Working in a clinical genomics lab, I have been asked to developed a small application that creates a report informing the probes of the somatic NGS analysis that have a low depth.
I think the best approach is to use the gVCF file that looks like this
#CHROM POS ID REF ALT QUAL FILTER INFO FORMAT Patient_name_here.bam
chr1 36931696 . T . 100 PASS DP=839 GT:GQ:AD:DP:VF:NL:SB:NC 0/.:100:830:839:0.0107:24:-100.0000:0.0071
chr1 36931697 . T . 100 PASS DP=832 GT:GQ:AD:DP:VF:NL:SB:NC 0/0:15:829:832:0.0036:24:-100.0000:0.0154
chr1 36931698 . T . 100 PASS DP=837 GT:GQ:AD:DP:VF:NL:SB:NC 0/0:36:836:837:0.0012:24:-100.0000:0.0095
chr1 36931699 . A . 100 PASS DP=836 GT:GQ:AD:DP:VF:NL:SB:NC 0/0:36:835:836:0.0012:24:-100.0000:0.0107
chr1 36931700 . C . 100 PASS DP=818 GT:GQ:AD:DP:VF:NL:SB:NC 0/0:14:814:818:0.0049:24:-100.0000:0.0320
chr1 36931701 . A . 100 PASS DP=841 GT:GQ:AD:DP:VF:NL:SB:NC 0/0:20:838:841:0.0036:24:-100.0000:0.0047
chr1 36931702 . A . 100 PASS DP=825 GT:GQ:AD:DP:VF:NL:SB:NC 0/0:19:822:825:0.0036:24:-100.0000:0.0237
chr1 36931703 . T . 100 PASS DP=833 GT:GQ:AD:DP:VF:NL:SB:NC 0/0:26:832:833:0.0012:24:-100.0000:0.0142
chr1 36931704 . A . 100 PASS DP=833 GT:GQ:AD:DP:VF:NL:SB:NC 0/0:11:829:833:0.0048:24:-100.0000:0.0142
chr1 36931705 . C . 100 PASS DP=838 GT:GQ:AD:DP:VF:NL:SB:NC 0/0:27:837:838:0.0012:24:-100.0000:0.0083
chr1 36931706 . T . 100 PASS DP=791 GT:GQ:AD:DP:VF:NL:SB:NC 0/.:100:783:791:0.0101:24:-100.0000:0.0639
chr1 36931707 . G . 100 PASS DP=836 GT:GQ:AD:DP:VF:NL:SB:NC 0/0:36:836:836:0.0000:24:-100.0000:0.0107
chr1 36931708 . A . 100 PASS DP=833 GT:GQ:AD:DP:VF:NL:SB:NC 0/0:11:829:833:0.0048:24:-100.0000:0.0142
chr1 36931709 . A . 100 PASS DP=831 GT:GQ:AD:DP:VF:NL:SB:NC 0/0:11:827:831:0.0048:24:-100.0000:0.0166
chr1 36931710 . G C 100 PASS DP=831 GT:GQ:AD:DP:VF:NL:SB:NC 0/0:36:831:831:0.0000:24:-100.0000:0.0166
Because they want to identify probes that have bases with low DP (e.i DP<50). I will use a bed file to identify the coordinate of this probes and then I will look at if bases in these regions have low DP. The key point is that we don't know a criteria to classify probes. For example, if I consider a bad probe the ones that have only 1 base which DP is lower than 50, this is a very strict method, and actually the probe would be good enough to call variants. The geneticists told me that they discard a SNPs if the DP is lower than 50. And they prefer bases with a depth >200. Between 50 and 200, is a region that can be considered depending on the frequency of the variant but normally they prefer do not analysis variants between 50 to 200 DP.

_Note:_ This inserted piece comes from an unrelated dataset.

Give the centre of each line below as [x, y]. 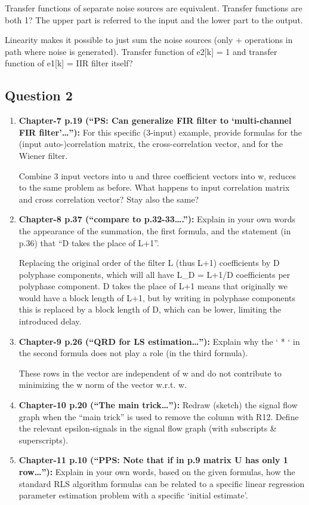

With this info, do you have a good criteria to distinguishes between good and bad probes.
Extra info: We have already a report that says the coverage of the genes sequenced. DP<50 bases are considered not coverage. For example is a probe has 100 bases and 2 bases have a DP lower than 50, the coverage of that region will be 98%
UKAS accreditation complain saying that if we have for example a gene with a coverage equal that 95%. How can I know if that 5% is due to a entire probe with all bases lower than 50% or on the contrary if that 5% is due to the results of small gaps of low DP in many different probes. Therefore, they asked us to complement that report indicating the number of probes with low DP. How to establish what probes have low DP and which one have a acceptable DP is what they didn't say. Being a new bioinformatician in this field, I am asking you some advice.
Does this make sense to you?
Thanks
Manuel
Not exactly my area of expertise, but this old answer might be helpful?
Other than that: Why don't you plot a histogram of the DP distribution of your probes? When you generate such aggregate histograms for each probe over 1000 patients, you should get quite reliable ballpark estimates what an acceptable coverage for each probe is?